Starting from the line containing "Timepicker widget in form view [96, 17]", write out the rest of the entries exactly, through the final line, including nothing else.

» Information shown
◇ ◇ ◇

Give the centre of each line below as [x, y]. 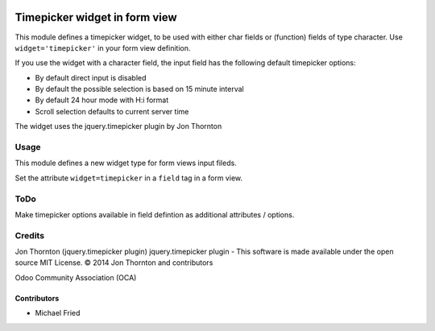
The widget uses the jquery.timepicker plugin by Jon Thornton [118, 126]
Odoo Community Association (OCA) [76, 277]
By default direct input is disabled [91, 77]
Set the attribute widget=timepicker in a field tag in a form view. [129, 178]
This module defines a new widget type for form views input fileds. [126, 163]
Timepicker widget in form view [96, 17]
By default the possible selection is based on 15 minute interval [140, 89]
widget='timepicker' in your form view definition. [103, 48]

◇ ◇ ◇

» Result of the task
Timepicker widget in form view [96, 17]
By default the possible selection is based on 15 minute interval [140, 89]
widget='timepicker' in your form view definition. [103, 48]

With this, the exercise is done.